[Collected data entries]
--- START ---
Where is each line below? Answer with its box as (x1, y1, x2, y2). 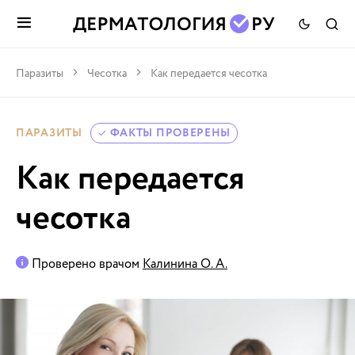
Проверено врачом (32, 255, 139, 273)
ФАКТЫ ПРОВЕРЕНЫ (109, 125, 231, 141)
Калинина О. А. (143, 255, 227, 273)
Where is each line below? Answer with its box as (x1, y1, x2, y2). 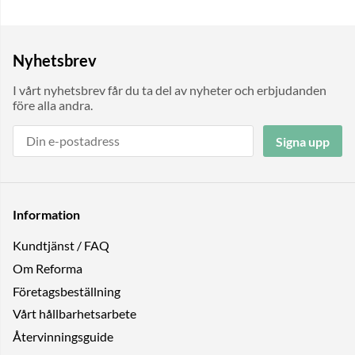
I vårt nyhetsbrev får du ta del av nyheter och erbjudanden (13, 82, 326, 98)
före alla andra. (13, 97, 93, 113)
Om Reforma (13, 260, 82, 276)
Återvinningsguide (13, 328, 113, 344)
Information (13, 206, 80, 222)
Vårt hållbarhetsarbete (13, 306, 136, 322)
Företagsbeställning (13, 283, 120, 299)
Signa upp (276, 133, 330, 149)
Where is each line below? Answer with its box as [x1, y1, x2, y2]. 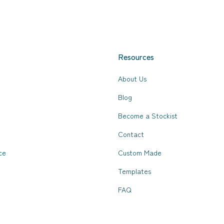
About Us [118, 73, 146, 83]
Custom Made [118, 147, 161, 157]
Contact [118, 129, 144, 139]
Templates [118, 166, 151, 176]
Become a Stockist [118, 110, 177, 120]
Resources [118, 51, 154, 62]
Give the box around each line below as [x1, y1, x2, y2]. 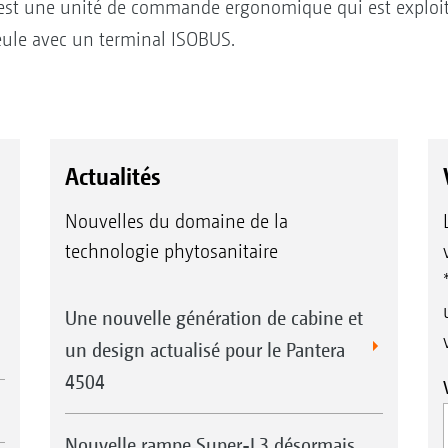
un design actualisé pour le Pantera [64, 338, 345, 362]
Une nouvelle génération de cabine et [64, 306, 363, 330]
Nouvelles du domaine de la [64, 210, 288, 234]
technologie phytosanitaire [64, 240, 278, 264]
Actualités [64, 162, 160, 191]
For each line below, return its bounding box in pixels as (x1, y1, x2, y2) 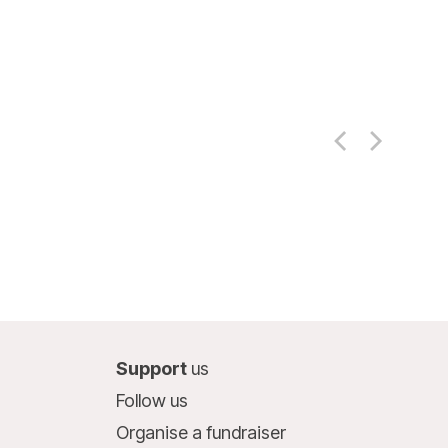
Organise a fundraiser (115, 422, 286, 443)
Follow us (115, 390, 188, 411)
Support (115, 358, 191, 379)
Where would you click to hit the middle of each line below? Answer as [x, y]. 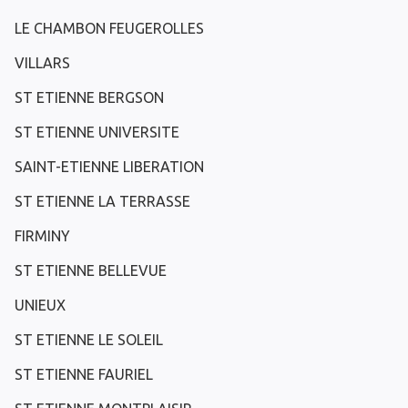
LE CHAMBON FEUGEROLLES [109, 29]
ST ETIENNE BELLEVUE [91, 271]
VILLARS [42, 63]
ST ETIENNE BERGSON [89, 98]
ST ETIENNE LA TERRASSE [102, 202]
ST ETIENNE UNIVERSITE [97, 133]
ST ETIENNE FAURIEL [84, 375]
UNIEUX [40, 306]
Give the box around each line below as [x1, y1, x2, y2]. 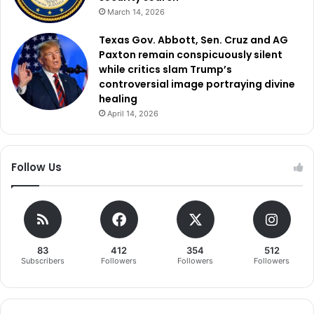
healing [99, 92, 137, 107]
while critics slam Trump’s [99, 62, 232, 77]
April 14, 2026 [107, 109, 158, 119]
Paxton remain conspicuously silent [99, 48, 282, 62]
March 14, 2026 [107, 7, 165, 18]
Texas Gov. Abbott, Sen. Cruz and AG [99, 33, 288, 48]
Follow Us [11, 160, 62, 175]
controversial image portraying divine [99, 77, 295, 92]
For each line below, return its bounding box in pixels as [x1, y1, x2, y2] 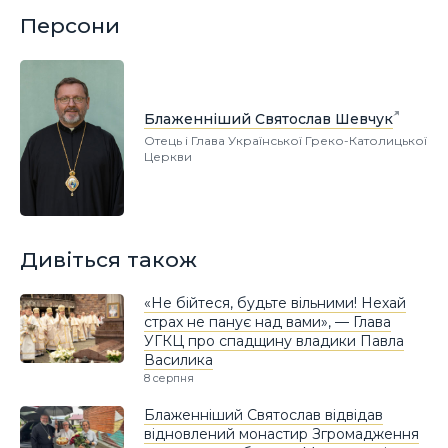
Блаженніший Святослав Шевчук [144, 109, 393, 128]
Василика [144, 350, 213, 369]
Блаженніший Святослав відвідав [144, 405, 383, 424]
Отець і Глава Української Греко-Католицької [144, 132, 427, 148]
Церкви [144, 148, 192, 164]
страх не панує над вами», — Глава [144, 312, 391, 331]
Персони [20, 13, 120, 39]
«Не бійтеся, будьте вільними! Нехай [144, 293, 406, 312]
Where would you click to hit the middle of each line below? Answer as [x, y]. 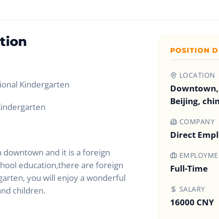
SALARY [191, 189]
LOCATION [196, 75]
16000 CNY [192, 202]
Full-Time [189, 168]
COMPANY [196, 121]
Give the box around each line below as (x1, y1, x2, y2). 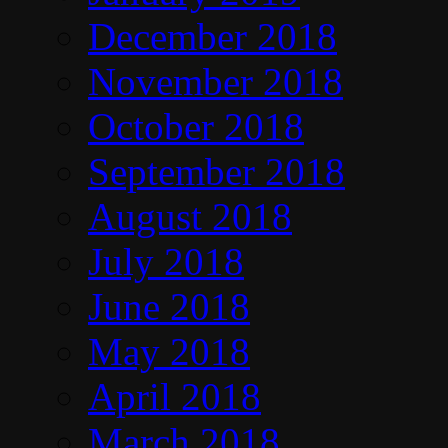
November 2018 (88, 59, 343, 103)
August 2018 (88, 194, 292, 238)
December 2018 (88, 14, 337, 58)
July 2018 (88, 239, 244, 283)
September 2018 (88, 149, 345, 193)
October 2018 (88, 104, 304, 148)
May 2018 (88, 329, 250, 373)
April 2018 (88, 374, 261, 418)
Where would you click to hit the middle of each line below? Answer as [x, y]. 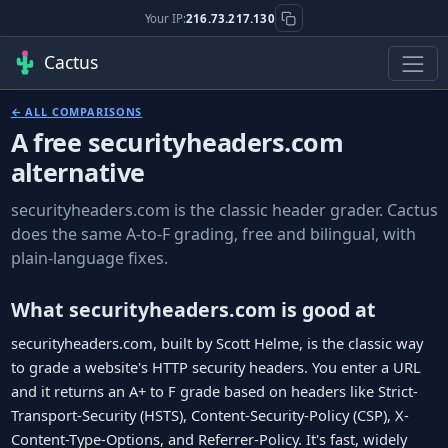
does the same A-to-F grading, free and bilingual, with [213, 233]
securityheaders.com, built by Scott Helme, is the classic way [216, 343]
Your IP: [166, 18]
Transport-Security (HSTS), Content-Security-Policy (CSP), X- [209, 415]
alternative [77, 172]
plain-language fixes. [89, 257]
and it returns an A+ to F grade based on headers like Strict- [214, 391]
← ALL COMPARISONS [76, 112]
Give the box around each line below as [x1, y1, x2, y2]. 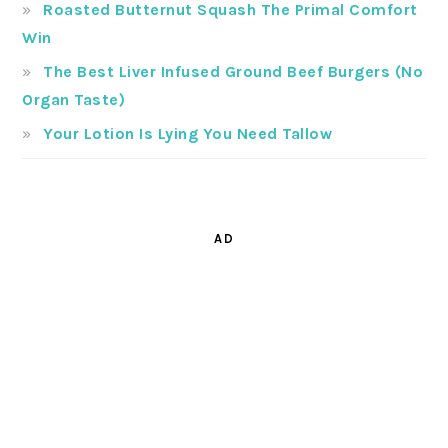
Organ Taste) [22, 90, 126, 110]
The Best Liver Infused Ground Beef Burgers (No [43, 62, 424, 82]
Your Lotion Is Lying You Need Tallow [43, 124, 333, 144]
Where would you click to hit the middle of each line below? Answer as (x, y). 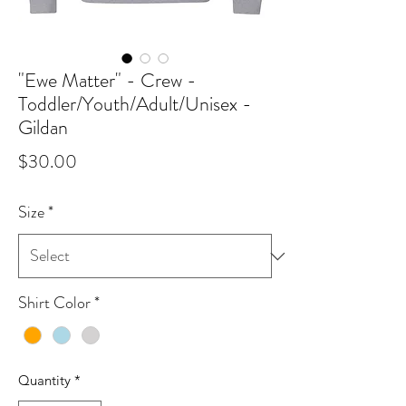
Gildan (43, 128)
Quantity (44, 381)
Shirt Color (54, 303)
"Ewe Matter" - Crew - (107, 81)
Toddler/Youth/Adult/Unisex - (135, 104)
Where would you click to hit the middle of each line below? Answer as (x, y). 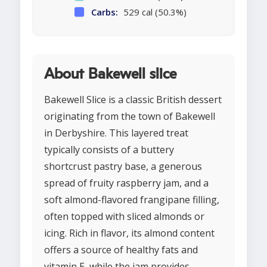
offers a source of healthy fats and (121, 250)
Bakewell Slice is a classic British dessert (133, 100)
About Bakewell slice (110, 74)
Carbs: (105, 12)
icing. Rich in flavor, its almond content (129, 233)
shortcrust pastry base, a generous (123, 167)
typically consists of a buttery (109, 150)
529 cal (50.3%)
--- END ---
Output should consist of the lines above from the one with "ФАКТЫ ПРОВЕРЕНЫ (109, 125, 231, 141)" down to the one with "LE CHAMBON FEUGEROLLES [109, 29]", exact and without pictures.

- _Written response_:
ФАКТЫ ПРОВЕРЕНЫ (109, 125, 231, 141)
Калинина О. А. (143, 255, 227, 273)
Where is each line below? Answer with its box as (x1, y1, x2, y2). 
I vårt nyhetsbrev får du ta del av nyheter och erbjudanden (13, 82, 326, 98)
före alla andra. (13, 97, 93, 113)
Om Reforma (13, 260, 82, 276)
Återvinningsguide (13, 328, 113, 344)
Information (13, 206, 80, 222)
Vårt hållbarhetsarbete (13, 306, 136, 322)
Företagsbeställning (13, 283, 120, 299)
Signa upp (276, 133, 330, 149)
Where is each line below? Answer with its box as [x1, y1, x2, y2]. 
About Us [118, 73, 146, 83]
Custom Made [118, 147, 161, 157]
Contact [118, 129, 144, 139]
Templates [118, 166, 151, 176]
Become a Stockist [118, 110, 177, 120]
Resources [118, 51, 154, 62]
Give the box around each line below as [x1, y1, x2, y2]. 
un design actualisé pour le Pantera [64, 338, 345, 362]
Une nouvelle génération de cabine et [64, 306, 363, 330]
Nouvelles du domaine de la [64, 210, 288, 234]
technologie phytosanitaire [64, 240, 278, 264]
Actualités [64, 162, 160, 191]
For each line below, return its bounding box in pixels as (x1, y1, x2, y2) 
Organise a fundraiser (115, 422, 286, 443)
Follow us (115, 390, 188, 411)
Support (115, 358, 191, 379)
Where would you click to hit the middle of each line below? Answer as [x, y]. 
LE CHAMBON FEUGEROLLES [109, 29]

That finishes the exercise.